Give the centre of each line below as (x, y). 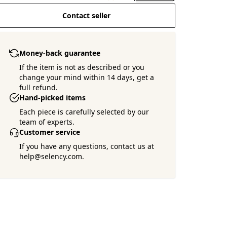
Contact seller (86, 15)
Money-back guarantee (60, 53)
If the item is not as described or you (82, 67)
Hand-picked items (53, 98)
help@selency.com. (52, 156)
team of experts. (47, 122)
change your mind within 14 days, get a (87, 77)
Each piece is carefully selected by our (84, 112)
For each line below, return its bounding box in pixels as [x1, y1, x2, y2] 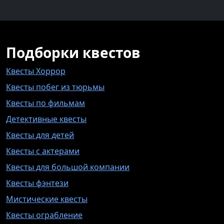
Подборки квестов [6, 42, 140, 62]
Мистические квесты [6, 193, 87, 204]
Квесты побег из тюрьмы [6, 81, 104, 92]
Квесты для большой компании [6, 161, 129, 172]
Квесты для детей [6, 129, 74, 140]
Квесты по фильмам [6, 97, 85, 108]
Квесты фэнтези [6, 177, 68, 188]
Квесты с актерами [6, 145, 79, 156]
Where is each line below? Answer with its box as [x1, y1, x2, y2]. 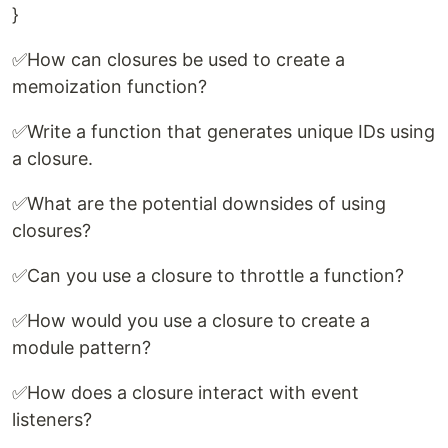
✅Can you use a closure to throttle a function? [12, 264, 404, 286]
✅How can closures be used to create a [12, 48, 345, 70]
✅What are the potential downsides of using [12, 192, 386, 214]
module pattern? [12, 336, 151, 358]
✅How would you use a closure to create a [12, 309, 370, 331]
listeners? [12, 408, 92, 430]
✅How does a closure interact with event [12, 381, 359, 403]
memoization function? [12, 75, 207, 97]
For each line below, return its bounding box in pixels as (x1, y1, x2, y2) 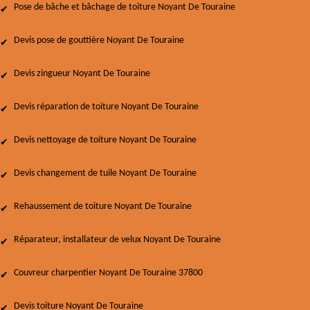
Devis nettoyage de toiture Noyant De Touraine (14, 135, 197, 145)
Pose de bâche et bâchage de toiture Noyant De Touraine (14, 2, 235, 12)
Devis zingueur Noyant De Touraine (14, 69, 150, 79)
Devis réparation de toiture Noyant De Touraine (14, 102, 199, 112)
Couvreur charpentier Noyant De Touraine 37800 (14, 268, 203, 278)
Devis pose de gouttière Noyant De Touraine (14, 35, 184, 46)
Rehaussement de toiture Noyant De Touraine (14, 201, 192, 212)
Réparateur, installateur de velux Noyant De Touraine (14, 235, 221, 245)
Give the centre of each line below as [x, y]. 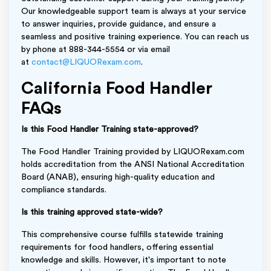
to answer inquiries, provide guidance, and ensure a [119, 24]
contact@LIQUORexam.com [86, 62]
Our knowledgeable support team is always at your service [134, 11]
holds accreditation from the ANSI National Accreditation [133, 164]
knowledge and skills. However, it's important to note [124, 260]
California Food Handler [117, 88]
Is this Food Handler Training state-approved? [110, 129]
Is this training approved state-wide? [92, 212]
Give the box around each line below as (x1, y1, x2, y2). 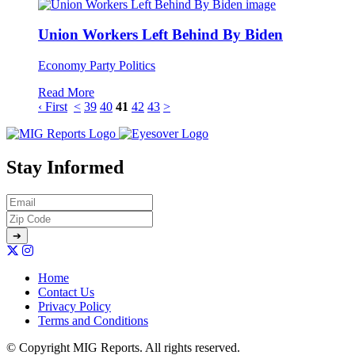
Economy (38, 59, 90, 73)
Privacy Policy (38, 299, 111, 313)
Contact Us (38, 284, 94, 299)
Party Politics (90, 59, 155, 73)
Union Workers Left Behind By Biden (38, 26, 283, 44)
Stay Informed (6, 157, 124, 178)
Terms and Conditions (38, 313, 148, 327)
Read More (38, 86, 94, 100)
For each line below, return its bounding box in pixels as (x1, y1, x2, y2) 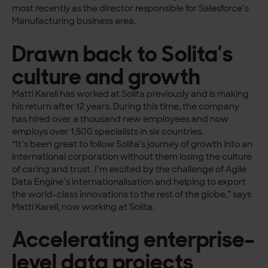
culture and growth (12, 62, 201, 91)
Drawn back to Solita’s (12, 39, 233, 68)
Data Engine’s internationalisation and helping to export (12, 176, 246, 187)
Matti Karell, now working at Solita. (12, 201, 155, 212)
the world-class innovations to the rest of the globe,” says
....
→ TASK: What is needed is an exact copy of the lines from the one containing "Give the box" through the last line of the records, with every picture left out.

→ OUTPUT BELOW:
Give the box around each line below as (x1, y1, x2, y2). 
Economy (38, 59, 90, 73)
Privacy Policy (38, 299, 111, 313)
Contact Us (38, 284, 94, 299)
Party Politics (90, 59, 155, 73)
Union Workers Left Behind By Biden (38, 26, 283, 44)
Stay Informed (6, 157, 124, 178)
Terms and Conditions (38, 313, 148, 327)
Read More (38, 86, 94, 100)
For each line below, return its bounding box in pixels as (x1, y1, x2, y2) 
culture and growth (12, 62, 201, 91)
Drawn back to Solita’s (12, 39, 233, 68)
Data Engine’s internationalisation and helping to export (12, 176, 246, 187)
Matti Karell, now working at Solita. (12, 201, 155, 212)
the world-class innovations to the rest of the globe,” says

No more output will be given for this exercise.